# [SOLVED] Avital 4103 No Climate Control / Instrument Cluster



## Aviator992 (Jan 13, 2015)

I had an Avital 4103 installed in my '05 Pontiac Grand Am around 4 years ago and have been using it with no issues. However, I recently wanted to change my remote start run time from 12 minutes to 24 minutes. Since I was at a Best Buy (which sells these systems), I asked the auto tech if he knew how to change that option (my system was installed at a small auto shop in a different state). He changed it through the program switch to run for 24 mins, but since then, when I remote start my car the climate control no longer works and my instrument cluster gauges are all off until the key is put into the ignition and turned to "on". 

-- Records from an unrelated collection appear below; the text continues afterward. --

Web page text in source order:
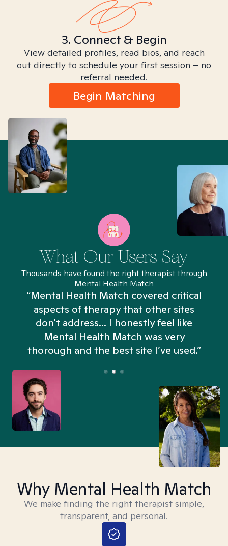
3. Connect & Begin
View detailed profiles, read bios, and reach
out directly to schedule your first session – no
referral needed.
Begin Matching
What Our Users Say
Thousands have found the right therapist through
Mental Health Match
“Mental Health Match covered critical
aspects of therapy that other sites
don't address... I honestly feel like
Mental Health Match was very
thorough and the best site I’ve used.”
Why Mental Health Match
We make finding the right therapist simple,
transparent, and personal.
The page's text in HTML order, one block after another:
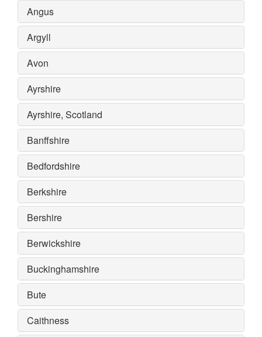
Angus
Argyll
Avon
Ayrshire
Ayrshire, Scotland
Banffshire
Bedfordshire
Berkshire
Bershire
Berwickshire
Buckinghamshire
Bute
Caithness
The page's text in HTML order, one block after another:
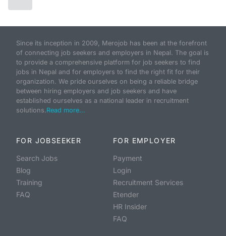
Since its inception in 2009, Merojob has been at the forefront
of connecting job seekers and employers in Nepal. The goal is
to provide a comprehensive platform for job seekers to find
jobs in Nepal and for employers to find the right fit for their
organization. We pride ourselves on being a reliable bridge
between hiring employers and job seekers and have
established ourselves as a national leader in recruitment
solutions. Read more...
FOR JOBSEEKER
Search Jobs
Blog
Training
FAQ
FOR EMPLOYER
Payment
Login
Recruitment Services
Etender
HR Insider
FAQ

This is all different from how it operated before, where all the gauges worked even before I had turned my key to on. Additionally, my Service Engine Soon light comes on when I use the remote start now, but seems to turn off if I manually start my car a few times. I was wondering if anyone had any ideas on what could be causing this, or if there is a menu option I could change through the programming switch to alleviate this. The remote start is pretty useless if the climate control does not work. Thanks!!


----------



## Aviator992 (Jan 13, 2015)

After adjusting multiple settings to no avail, I took out my stereo and rearranged the wires in my dash in a more organized way. As soon as I did this, the remote start began to operate as it should with everything working. The person at Best Buy must have shoved the radio up against a wire(s) causing their connection to not work.


----------



## Basementgeek (Feb 7, 2005)

Great !

BG


----------